Et les proportions sont en ligne avec celles de la littérature. Les proportions de cet échantillon ont été calculées comme étant 88,1 % classiques, 4,33 % intermédiaires et 7,49 % non classiques. En évaluant la position relative d’autres populations, il est clair que les lymphocytes T et les neutrophiles montrés ici en bleu, suivent bien en dehors du monocyte, forme inversée l, sur une parcelle CD16/CD14.

Cependant, les cellules tueuses naturelles et les populations de cellules B, montrées ici en bleu, se chevauchaient avec la population non classique de monocytes. Les cartes thermiques confirmant que les types de cellules contaminantes ont été supprimées, sont affichées ici. Les cellules tueuses naturelles ont été fermées par l’étape CD16 HLA-DR, tandis que les cellules B ont été fermées par l’étape CD/14 HLA-DR.

L’expression des marqueurs M1 et M2 en bleu, par rapport à leurs commandes d’isotype en rouge, sont affichées ici. CD120b un marqueur M1, montre un changement clair au-dessus de son contrôle isotype, pour tous les sous-ensembles de monocytes. C’est également le cas du CD93, un marqueur M2, l’expression étant plus élevée en classique, modérée sur les intermédiaires et faible sur non classique.

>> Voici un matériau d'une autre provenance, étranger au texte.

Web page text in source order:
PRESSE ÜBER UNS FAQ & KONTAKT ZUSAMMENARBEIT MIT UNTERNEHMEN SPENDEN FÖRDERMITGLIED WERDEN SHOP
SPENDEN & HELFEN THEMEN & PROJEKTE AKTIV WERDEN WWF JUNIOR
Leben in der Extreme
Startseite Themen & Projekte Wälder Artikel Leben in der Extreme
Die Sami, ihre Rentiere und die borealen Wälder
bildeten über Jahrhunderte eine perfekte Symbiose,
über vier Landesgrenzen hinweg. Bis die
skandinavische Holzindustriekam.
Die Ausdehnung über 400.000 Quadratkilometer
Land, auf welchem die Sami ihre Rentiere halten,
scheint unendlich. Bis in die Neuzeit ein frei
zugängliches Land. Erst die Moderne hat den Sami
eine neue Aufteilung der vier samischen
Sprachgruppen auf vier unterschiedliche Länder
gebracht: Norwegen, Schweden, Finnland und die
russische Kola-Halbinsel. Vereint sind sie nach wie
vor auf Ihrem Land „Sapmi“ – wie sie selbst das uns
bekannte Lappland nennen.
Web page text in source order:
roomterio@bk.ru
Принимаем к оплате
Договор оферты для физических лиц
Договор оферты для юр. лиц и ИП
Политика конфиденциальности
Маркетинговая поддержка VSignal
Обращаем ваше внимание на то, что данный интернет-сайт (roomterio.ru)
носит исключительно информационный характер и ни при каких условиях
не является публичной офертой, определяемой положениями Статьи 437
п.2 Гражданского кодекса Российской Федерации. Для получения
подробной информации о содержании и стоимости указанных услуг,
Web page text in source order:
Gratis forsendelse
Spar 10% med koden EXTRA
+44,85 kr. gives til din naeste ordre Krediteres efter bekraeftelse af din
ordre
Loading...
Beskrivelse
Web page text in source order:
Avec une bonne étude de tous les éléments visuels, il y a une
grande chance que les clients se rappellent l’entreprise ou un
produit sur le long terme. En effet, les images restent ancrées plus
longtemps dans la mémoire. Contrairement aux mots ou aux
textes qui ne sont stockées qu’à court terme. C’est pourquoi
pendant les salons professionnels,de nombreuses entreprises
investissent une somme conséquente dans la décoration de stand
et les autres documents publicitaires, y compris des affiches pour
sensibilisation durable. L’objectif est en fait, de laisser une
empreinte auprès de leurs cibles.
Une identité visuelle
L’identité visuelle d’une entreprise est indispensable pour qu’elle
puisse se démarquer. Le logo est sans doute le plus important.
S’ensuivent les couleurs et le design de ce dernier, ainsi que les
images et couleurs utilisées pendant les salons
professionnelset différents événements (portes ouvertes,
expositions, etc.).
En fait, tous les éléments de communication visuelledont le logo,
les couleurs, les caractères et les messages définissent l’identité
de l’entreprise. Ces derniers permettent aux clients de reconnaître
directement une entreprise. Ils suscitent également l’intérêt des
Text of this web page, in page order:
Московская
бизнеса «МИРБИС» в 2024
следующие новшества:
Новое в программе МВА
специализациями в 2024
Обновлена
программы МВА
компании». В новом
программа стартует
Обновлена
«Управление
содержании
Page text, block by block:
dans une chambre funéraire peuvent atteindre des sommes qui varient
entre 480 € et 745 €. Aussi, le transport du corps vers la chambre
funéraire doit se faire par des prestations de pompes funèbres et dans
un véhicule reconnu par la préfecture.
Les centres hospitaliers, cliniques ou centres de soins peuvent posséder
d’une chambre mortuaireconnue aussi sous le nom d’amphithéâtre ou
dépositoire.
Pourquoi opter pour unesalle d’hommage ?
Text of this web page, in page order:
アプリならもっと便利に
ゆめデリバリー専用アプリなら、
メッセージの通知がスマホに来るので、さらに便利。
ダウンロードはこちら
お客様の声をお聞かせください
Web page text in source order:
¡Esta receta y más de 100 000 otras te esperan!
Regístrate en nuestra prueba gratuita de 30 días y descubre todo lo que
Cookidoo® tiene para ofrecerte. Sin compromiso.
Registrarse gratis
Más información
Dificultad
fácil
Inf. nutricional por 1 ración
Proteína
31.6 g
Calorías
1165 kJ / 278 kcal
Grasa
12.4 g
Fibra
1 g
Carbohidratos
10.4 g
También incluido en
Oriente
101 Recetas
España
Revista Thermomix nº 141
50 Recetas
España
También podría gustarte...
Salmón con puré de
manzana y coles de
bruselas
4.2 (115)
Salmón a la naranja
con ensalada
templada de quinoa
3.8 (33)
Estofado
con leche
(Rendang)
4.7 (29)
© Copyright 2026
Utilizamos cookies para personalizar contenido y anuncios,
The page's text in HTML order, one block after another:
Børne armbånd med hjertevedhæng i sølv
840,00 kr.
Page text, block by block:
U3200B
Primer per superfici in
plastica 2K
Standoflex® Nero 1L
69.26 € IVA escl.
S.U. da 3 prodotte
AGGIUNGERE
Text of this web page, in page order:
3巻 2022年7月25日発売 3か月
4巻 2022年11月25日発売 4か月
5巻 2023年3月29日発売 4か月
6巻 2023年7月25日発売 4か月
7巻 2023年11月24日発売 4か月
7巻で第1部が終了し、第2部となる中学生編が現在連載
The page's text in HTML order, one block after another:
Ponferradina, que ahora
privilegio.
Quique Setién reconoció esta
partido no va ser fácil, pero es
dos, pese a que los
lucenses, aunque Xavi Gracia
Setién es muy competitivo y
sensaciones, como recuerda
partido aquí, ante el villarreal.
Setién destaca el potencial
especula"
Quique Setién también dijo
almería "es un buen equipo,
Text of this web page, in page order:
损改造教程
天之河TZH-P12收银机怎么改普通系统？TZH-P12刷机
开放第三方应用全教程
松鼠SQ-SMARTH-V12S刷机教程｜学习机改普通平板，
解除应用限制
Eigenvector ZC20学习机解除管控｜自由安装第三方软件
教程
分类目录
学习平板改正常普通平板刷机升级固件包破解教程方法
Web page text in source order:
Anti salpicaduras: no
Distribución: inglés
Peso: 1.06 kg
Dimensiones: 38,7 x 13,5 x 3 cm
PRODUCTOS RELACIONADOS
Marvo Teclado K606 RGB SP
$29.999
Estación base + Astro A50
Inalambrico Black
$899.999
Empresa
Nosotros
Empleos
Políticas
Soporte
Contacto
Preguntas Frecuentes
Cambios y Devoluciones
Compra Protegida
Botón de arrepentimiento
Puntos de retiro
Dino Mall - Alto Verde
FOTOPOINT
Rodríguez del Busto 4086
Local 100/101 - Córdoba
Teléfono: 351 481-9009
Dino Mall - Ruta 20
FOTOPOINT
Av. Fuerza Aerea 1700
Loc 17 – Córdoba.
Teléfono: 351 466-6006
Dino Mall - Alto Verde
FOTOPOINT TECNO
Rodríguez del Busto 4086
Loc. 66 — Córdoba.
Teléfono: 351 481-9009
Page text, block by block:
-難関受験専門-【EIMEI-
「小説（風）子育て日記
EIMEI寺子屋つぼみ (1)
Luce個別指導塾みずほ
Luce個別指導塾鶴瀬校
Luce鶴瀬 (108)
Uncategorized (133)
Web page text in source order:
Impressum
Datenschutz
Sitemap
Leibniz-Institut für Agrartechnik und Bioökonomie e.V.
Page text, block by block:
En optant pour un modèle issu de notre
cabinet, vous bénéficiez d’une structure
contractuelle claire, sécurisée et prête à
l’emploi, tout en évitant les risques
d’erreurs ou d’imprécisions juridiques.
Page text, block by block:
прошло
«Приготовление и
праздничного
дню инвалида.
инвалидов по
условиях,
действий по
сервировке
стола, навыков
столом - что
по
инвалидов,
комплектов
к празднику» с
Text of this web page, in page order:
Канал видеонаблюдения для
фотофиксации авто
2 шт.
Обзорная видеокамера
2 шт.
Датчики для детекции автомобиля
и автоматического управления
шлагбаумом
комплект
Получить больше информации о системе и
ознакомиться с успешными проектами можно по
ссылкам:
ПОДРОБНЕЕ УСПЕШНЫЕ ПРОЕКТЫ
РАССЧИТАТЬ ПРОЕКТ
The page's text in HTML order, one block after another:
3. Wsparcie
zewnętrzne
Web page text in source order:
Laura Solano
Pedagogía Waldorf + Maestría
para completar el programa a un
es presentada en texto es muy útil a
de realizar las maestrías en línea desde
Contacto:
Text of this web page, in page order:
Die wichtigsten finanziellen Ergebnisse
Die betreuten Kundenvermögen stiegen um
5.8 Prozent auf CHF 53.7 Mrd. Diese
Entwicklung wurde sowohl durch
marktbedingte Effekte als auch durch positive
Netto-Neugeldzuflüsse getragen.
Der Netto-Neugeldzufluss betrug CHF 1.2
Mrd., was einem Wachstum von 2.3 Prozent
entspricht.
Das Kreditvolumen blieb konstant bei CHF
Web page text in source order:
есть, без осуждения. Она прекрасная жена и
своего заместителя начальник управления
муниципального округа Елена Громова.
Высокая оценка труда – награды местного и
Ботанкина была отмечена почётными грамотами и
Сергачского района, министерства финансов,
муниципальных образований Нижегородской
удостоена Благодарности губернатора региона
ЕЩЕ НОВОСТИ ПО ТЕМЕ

Tout en essayant cette procédure, il est important de se rappeler de s’assurer que les cellules contaminantes sont fermées, car elles peuvent autrement contribuer à l’expression quantifiée. Après cette procédure, d’autres marqueurs peuvent être examinés. Afin de répondre à d’autres questions, telles que, comment l’expression des marqueurs monocytes change dans la maladie.

N’oubliez pas que le travail avec le sang humain et le formaldéhyde peut être dangereux, et donc des précautions telles que, l’équipement de protection individuelle, et l’utilisation d’une hotte de danger biologique, devraient toujours être prises lors de l’exécution de cette procédure.